Август 1125 года. Михайлов Городок. Ратное
Взз-чак, вззз-чак…
Топор с непередаваемым не то чавканьем, не то звоном, не то хрустом вгрызался в толстое дубовое бревно. Остро пахнущая свежим деревом ровная щепа летела из-под лезвия. Человек, игравший – по-другому не скажешь! – топором, выглядел сосредоточенным. Да и как иначе: рубить окладной венец крепостной башни – это вам не тайные места почёсывать, серьёзности требует. И основательности.
Вот только, несмотря на всю свою серьёзность и основательность, мастер временами улыбался в бороду, демонстрируя людям наблюдательным, что в зубах у него имеется недочёт. Нет, зубы у плотника были, и очень даже крепкие на вид, просто нескольких недоставало. Расположение прорех в «заборе» наводило на мысль, что заработаны они в неоднократных драках. Вообще, несмотря на малый рост и выглядывающую из-под сдвинутой на самый затылок шапки плешь, смотрелся мастер лихо. Как все эти качества в нём уживались, знал только он сам.
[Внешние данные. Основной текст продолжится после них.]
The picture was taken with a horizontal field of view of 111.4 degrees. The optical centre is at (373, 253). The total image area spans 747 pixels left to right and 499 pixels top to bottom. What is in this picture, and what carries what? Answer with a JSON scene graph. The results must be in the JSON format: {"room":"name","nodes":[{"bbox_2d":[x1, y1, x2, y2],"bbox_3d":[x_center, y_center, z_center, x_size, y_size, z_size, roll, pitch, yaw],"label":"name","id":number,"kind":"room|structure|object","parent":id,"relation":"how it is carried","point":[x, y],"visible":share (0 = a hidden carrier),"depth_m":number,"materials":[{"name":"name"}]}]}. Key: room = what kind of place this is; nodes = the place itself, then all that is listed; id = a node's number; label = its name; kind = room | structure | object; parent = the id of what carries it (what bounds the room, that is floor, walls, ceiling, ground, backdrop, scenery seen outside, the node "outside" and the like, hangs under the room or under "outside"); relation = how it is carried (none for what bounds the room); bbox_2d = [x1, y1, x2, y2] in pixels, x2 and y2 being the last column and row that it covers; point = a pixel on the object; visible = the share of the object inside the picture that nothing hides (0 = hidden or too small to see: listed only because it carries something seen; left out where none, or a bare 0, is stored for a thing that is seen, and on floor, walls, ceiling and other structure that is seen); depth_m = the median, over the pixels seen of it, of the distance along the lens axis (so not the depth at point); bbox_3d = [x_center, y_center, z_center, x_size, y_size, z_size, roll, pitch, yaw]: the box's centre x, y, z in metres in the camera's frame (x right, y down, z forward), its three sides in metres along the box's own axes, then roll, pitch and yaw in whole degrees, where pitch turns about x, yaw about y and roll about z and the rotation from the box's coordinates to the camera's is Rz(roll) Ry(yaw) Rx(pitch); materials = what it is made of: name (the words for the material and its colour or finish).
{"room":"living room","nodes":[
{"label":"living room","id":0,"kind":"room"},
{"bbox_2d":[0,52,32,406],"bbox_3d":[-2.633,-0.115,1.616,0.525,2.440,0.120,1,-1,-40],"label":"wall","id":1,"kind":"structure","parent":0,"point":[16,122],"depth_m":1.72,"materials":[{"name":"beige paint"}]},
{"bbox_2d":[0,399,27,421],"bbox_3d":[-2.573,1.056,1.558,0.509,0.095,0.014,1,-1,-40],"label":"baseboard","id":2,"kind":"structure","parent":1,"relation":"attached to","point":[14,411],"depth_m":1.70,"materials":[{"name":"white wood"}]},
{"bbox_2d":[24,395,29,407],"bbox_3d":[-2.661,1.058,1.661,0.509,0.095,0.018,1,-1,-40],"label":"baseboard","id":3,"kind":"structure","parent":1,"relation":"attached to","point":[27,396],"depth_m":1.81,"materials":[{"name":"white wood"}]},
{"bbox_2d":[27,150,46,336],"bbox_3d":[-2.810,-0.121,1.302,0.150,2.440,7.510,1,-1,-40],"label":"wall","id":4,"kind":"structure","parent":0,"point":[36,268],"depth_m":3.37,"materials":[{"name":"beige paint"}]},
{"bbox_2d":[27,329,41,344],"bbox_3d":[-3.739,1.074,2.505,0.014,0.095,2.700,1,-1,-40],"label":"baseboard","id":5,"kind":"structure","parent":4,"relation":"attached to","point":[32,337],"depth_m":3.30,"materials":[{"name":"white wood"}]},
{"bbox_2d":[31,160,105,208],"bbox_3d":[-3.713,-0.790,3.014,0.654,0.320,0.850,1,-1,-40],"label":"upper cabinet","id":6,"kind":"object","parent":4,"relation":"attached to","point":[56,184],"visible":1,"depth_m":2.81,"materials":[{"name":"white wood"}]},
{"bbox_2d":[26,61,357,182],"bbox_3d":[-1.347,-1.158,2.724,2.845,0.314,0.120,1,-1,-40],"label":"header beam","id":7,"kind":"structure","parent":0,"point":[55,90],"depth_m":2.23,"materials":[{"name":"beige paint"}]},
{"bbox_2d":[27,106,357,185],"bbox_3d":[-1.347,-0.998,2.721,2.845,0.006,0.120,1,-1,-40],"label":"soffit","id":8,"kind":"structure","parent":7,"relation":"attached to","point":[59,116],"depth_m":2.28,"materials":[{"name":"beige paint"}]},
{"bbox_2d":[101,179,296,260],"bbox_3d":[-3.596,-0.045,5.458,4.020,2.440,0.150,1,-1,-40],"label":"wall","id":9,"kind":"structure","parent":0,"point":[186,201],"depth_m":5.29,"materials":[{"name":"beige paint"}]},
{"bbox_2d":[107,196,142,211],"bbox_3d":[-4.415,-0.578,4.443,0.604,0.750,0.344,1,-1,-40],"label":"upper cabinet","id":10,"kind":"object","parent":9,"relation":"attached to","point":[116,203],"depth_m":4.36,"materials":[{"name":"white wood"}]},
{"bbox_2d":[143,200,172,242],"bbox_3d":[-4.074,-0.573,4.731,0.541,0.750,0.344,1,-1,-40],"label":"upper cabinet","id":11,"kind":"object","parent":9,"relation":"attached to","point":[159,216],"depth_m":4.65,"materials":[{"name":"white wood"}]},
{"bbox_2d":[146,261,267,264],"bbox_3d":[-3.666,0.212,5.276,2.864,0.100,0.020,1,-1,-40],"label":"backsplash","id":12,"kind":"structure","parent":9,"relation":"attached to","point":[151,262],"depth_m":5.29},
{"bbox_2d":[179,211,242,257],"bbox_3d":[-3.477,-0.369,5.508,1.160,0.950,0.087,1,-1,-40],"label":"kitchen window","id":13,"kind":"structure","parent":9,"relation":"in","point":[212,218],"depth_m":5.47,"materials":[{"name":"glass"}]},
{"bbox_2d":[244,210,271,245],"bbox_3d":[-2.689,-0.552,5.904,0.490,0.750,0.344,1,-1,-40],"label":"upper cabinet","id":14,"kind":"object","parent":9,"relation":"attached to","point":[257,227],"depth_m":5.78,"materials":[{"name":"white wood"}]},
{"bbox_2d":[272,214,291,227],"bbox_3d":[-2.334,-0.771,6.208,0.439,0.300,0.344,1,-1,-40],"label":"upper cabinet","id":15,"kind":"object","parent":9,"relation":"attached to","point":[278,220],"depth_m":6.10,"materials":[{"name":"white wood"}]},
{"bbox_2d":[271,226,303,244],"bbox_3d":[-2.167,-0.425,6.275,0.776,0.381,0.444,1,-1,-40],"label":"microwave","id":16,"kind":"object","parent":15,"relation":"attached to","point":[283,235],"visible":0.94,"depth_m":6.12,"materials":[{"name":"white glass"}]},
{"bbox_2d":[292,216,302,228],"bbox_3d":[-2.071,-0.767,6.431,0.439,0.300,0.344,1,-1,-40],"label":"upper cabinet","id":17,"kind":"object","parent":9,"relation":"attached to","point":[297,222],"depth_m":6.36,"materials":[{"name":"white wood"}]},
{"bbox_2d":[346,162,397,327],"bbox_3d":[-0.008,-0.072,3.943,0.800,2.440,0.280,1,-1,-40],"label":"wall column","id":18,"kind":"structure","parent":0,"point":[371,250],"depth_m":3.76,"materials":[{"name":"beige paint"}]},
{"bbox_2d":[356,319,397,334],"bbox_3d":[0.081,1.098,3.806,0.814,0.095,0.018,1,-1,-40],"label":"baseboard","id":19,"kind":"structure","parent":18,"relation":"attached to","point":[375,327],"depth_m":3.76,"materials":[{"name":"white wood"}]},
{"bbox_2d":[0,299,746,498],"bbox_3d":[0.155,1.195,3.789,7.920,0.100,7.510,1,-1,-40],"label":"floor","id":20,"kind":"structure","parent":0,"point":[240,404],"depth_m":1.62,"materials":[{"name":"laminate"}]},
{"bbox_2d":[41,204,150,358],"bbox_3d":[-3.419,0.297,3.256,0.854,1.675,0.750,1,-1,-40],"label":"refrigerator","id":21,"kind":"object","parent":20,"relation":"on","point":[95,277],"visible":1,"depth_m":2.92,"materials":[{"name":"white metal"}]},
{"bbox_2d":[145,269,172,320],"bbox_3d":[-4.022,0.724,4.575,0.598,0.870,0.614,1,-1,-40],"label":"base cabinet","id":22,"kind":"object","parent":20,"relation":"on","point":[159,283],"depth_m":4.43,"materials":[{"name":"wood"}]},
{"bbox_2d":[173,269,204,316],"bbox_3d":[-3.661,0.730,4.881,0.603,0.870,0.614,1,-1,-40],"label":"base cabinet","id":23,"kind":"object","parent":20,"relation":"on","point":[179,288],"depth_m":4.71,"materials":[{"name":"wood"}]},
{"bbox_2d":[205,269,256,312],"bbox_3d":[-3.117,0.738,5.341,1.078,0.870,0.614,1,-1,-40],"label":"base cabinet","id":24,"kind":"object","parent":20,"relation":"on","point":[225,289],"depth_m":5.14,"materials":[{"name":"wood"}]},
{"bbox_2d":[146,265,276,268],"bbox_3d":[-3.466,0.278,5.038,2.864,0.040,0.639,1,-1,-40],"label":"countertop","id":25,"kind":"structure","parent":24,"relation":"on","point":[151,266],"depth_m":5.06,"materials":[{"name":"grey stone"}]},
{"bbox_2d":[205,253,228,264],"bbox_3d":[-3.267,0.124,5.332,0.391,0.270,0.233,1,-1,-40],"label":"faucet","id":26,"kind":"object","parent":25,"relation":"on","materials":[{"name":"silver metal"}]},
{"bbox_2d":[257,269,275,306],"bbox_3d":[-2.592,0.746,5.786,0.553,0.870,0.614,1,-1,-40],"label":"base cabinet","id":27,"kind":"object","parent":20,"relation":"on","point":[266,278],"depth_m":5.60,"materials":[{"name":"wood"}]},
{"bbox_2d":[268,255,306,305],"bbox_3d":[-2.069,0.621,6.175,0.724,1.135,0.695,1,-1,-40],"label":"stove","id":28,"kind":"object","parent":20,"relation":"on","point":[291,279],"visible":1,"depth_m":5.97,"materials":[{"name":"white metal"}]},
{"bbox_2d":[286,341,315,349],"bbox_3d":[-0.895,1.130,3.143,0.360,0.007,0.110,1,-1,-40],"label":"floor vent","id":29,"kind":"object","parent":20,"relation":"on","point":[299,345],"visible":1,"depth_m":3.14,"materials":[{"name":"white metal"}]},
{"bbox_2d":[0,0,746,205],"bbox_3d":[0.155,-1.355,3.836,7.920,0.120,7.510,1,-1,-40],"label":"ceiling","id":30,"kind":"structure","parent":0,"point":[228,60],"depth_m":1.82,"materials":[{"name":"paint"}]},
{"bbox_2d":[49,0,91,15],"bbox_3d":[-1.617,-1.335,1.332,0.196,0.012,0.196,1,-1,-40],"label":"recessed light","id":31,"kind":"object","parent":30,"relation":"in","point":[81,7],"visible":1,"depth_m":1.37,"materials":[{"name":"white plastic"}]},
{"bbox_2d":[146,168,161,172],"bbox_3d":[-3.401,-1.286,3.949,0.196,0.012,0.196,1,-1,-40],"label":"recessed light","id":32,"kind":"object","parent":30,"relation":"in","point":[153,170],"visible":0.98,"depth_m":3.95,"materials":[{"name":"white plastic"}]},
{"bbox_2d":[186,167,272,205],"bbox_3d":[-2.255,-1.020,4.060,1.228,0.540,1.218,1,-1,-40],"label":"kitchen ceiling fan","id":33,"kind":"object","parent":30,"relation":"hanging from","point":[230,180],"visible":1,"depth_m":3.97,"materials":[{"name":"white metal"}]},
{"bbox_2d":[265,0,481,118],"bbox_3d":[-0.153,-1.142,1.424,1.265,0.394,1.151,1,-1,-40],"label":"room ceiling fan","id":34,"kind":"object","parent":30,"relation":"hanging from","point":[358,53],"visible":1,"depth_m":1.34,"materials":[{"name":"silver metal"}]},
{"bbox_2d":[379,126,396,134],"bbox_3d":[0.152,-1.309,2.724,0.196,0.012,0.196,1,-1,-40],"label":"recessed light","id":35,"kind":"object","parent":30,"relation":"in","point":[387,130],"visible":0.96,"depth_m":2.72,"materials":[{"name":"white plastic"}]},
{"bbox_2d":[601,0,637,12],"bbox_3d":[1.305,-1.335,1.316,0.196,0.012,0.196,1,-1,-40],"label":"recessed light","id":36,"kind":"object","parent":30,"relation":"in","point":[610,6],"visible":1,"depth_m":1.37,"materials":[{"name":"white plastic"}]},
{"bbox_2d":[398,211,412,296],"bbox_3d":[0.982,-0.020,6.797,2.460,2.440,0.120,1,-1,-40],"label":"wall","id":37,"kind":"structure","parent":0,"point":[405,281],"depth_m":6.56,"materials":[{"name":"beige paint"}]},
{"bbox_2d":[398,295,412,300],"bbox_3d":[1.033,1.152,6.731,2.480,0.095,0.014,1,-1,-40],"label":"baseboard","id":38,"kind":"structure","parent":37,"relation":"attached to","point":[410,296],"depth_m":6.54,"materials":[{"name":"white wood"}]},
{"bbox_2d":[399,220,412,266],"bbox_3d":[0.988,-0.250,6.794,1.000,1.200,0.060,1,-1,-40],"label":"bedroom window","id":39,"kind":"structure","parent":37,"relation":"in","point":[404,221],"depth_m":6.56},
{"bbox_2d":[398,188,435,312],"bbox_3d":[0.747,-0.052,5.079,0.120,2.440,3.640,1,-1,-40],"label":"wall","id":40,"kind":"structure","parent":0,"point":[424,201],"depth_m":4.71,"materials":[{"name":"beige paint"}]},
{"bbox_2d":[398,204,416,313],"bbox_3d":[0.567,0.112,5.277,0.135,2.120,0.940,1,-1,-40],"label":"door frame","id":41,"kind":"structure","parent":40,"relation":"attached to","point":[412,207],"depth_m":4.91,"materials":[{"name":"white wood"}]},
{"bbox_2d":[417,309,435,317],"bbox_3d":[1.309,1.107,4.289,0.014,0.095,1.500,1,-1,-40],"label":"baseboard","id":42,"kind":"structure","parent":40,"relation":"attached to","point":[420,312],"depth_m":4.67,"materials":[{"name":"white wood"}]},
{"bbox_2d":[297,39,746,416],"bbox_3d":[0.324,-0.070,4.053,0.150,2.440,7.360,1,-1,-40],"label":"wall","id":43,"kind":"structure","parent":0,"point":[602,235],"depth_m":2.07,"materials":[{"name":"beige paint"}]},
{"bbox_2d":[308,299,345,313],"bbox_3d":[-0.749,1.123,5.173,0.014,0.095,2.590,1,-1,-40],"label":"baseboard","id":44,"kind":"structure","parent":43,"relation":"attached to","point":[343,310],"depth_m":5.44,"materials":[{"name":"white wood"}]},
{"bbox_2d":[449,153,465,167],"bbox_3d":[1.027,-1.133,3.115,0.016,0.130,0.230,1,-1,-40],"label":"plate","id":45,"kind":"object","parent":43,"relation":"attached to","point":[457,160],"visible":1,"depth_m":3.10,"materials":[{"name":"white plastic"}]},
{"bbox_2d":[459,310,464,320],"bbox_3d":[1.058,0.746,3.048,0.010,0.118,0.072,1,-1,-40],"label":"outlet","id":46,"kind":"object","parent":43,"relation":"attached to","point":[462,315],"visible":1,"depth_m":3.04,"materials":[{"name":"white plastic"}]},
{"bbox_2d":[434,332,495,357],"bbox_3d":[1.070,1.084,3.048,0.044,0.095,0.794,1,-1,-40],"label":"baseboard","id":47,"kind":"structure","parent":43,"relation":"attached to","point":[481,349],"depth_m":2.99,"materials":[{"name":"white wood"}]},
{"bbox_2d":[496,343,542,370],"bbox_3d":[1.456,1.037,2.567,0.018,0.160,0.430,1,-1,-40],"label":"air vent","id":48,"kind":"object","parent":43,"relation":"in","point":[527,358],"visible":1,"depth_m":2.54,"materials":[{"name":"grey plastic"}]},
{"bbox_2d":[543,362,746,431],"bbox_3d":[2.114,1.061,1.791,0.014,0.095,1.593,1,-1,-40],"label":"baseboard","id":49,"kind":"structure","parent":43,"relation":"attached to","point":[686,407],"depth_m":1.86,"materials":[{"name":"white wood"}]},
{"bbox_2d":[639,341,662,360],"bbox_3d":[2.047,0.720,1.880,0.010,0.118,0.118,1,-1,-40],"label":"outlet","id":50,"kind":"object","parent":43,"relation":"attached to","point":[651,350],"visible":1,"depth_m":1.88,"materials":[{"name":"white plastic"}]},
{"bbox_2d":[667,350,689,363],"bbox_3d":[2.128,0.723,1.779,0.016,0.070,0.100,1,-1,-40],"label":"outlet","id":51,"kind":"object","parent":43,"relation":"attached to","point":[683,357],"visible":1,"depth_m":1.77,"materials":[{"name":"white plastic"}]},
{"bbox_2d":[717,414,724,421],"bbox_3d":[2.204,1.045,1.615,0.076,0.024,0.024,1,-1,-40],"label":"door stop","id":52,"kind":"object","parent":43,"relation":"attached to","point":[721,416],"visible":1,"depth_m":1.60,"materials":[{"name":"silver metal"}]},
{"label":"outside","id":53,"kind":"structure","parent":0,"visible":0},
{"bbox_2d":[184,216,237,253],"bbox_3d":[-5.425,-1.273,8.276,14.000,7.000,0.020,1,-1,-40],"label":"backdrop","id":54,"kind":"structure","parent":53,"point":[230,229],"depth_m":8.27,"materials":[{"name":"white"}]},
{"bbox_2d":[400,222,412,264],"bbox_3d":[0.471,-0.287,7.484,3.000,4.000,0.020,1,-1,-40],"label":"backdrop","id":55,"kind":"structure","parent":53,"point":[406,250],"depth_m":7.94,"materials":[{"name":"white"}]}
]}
– Швырок, язва ходячая, тесло тащи! – Плотник разогнулся и вытер вспотевший лоб.
– Бегу, дядька Сучок! – Смазливый малый в грязной рубахе выскочил, как из-под земли.
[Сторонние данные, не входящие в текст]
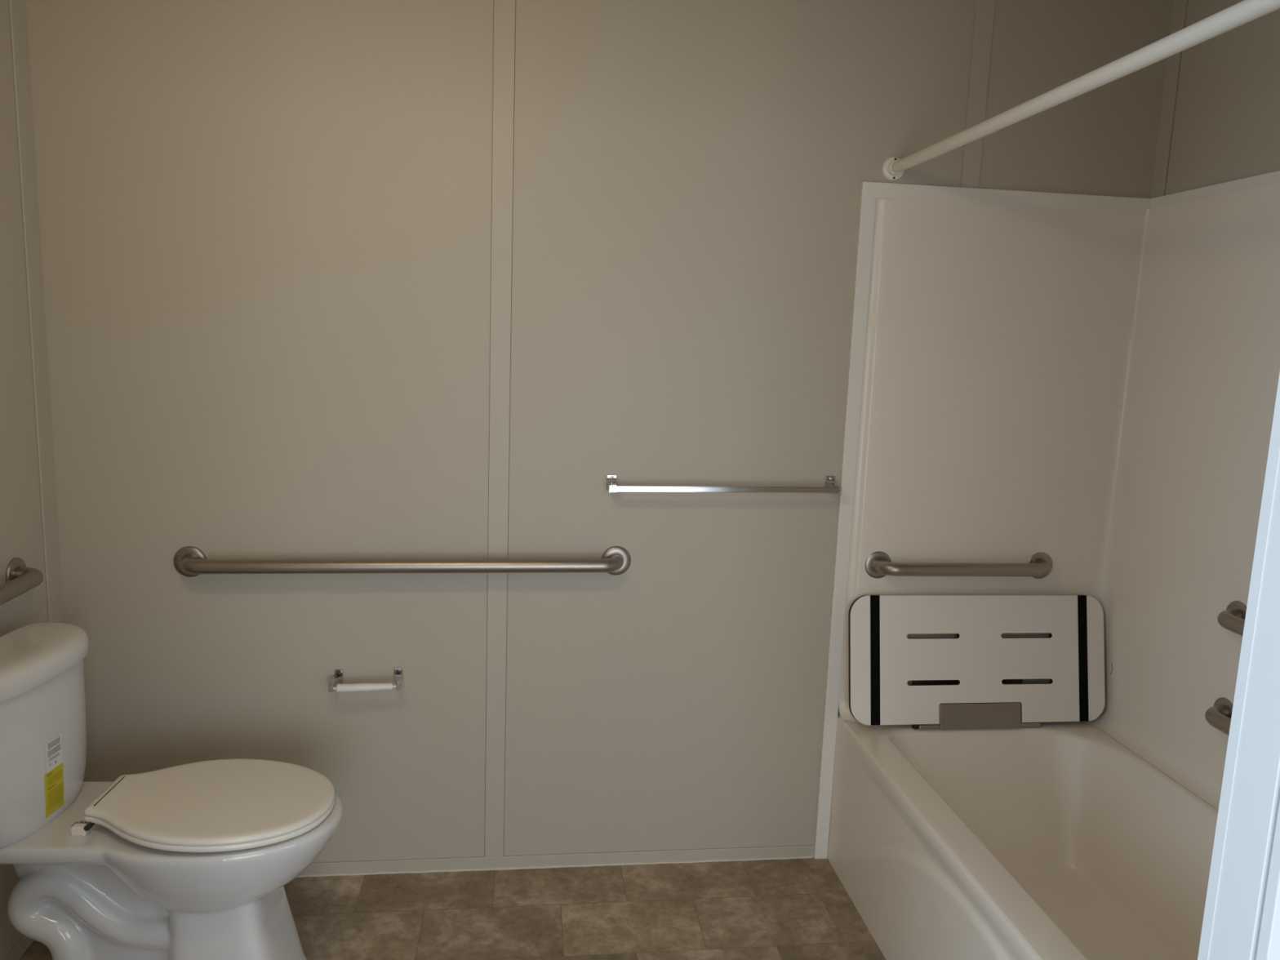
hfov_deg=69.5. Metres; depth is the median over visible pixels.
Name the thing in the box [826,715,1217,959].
tub basin
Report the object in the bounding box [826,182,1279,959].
bathtub
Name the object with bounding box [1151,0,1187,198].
trim
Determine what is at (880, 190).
trim
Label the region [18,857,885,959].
floor
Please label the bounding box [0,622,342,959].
toilet
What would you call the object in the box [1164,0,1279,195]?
wall
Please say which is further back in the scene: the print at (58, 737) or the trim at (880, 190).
the trim at (880, 190)
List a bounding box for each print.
[47,737,61,764]
[47,770,61,809]
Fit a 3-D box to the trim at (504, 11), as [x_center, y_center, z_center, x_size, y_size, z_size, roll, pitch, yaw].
[-0.376,-0.186,2.471,0.055,2.582,0.005,1,9,-7]
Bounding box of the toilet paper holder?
[328,666,402,692]
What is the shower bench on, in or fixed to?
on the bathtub
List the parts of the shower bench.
hinge arm, hinge plate, hinge arm
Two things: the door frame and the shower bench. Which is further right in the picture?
the door frame
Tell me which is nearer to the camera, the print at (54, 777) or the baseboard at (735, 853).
the print at (54, 777)
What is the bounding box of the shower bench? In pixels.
[848,595,1105,729]
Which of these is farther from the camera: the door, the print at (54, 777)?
the print at (54, 777)
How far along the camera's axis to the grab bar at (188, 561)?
2.43 m
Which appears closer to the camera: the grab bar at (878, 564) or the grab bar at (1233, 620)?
the grab bar at (1233, 620)
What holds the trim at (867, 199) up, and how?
attached to the wall at (265, 225)
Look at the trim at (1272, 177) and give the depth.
2.34 m
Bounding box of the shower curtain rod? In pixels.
[882,0,1279,181]
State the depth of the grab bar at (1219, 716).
2.24 m
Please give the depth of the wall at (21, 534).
2.17 m
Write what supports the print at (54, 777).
attached to the toilet
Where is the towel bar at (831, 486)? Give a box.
[606,474,841,493]
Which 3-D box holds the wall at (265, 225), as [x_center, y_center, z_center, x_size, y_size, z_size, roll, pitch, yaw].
[-0.043,-0.172,2.579,3.185,2.620,0.120,1,9,-7]
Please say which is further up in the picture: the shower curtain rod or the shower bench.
the shower curtain rod
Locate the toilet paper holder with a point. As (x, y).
(336, 682)
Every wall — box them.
[0,0,48,959]
[25,0,1173,862]
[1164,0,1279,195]
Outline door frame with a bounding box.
[1197,372,1279,959]
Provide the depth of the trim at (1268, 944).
1.07 m
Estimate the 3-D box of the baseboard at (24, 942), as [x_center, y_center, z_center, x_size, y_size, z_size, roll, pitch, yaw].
[-1.444,1.208,1.776,0.006,0.038,1.524,1,9,-7]
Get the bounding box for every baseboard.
[3,935,34,959]
[299,844,813,875]
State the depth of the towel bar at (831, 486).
2.52 m
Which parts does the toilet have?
tank, tank lid, bowl, seat lid
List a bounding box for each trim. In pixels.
[8,0,63,622]
[484,0,515,857]
[813,182,875,858]
[862,181,1150,213]
[960,0,995,188]
[1149,170,1279,208]
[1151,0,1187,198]
[1255,801,1279,959]
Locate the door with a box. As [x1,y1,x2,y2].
[1208,456,1279,959]
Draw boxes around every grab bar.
[0,557,44,605]
[173,546,631,577]
[865,551,1053,578]
[1204,697,1233,735]
[1217,600,1246,635]
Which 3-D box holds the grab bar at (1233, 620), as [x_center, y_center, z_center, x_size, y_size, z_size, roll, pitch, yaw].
[1.458,0.381,1.932,0.077,0.083,0.703,1,9,-7]
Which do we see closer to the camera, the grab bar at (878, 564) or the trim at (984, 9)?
the trim at (984, 9)
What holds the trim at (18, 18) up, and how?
attached to the wall at (21, 534)
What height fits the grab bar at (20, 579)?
0.083 m
– Ты какого рожна долото припёр, дятел?! – Звук затрещины на миг перекрыл шум стройки. – Башку оторву и скажу, что так и было!
Вдохновлённый ещё и пинком, парень исчез быстрее, чем появился. Плотницкий старшина Кондратий Епифанович от души выругался и присел на бревно. Настроение безнадёжно испортилось, до зарезу захотелось выпить, но не на работе же… Чтобы отогнать хандру, мастер попытался насвистывать, но почти сразу затих. Радость от работы, от созидания испарилась, а в голове зашевелились невесёлые мысли.
«Вот язва! Как девкам под подол лазить, так не промахнётся, а как дело делать, так обе руки левые и из задницы выросли! Это ж надо, тесло с долотом перепутать – а ещё подмастерье! Выгнать бы его к свиньям собачьим, да нельзя – родня. Принесёт тесло, отлуплю для вразумления и к этим лешакам болотным приставлю, глину да извёстку месить! Будет знать, хрен ходячий, как работу спустя рукава работать! Всё равно из него дурь да лень выбью, а не выбью – артельные пришибут! Тьфу, такой день испоганил!»
Старшина обвёл взглядом стройку. Работа кипела. Там и сям кучки плотников и работников, что пригнала волхва[13], поднимали срубы кит[14], забивали сваи, копали ров, засыпали землю в готовые срубы и трамбовали её, тащили брёвна, месили глину и известь в творильных ямах, обжигали кирпич и занимались ещё кучей разнообразных дел. Странно, но это зрелище не развеяло, как обычно бывало, хандру, не зажгло жажду деятельности, а наоборот, ещё глубже погрузило в думы.